DIRECTIONS
Below are records. Copy every line with "June" in it.

DATASET RECORDS
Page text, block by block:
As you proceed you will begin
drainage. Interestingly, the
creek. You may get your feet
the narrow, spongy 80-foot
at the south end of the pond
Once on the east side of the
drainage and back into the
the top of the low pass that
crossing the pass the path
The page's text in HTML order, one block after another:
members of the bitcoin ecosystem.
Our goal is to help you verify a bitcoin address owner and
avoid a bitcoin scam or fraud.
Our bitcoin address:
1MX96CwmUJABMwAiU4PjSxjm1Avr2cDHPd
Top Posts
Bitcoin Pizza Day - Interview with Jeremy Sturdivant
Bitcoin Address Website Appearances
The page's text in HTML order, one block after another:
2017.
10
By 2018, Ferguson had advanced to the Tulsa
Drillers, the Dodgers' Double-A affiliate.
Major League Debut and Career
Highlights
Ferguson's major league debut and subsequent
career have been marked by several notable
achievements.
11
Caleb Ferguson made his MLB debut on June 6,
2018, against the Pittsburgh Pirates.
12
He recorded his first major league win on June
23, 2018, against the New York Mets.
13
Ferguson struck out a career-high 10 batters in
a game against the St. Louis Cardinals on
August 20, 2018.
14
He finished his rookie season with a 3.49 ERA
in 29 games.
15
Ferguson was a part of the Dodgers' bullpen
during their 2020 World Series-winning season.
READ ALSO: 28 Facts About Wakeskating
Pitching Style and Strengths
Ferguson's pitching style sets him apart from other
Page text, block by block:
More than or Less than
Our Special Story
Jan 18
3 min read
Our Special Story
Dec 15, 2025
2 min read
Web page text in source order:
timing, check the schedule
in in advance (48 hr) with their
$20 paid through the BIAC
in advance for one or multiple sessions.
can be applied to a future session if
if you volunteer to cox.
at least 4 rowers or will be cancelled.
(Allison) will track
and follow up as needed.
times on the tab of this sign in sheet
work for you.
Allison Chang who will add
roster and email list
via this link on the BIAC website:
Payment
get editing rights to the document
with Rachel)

THE ANSWER
Caleb Ferguson made his MLB debut on June 6,
He recorded his first major league win on June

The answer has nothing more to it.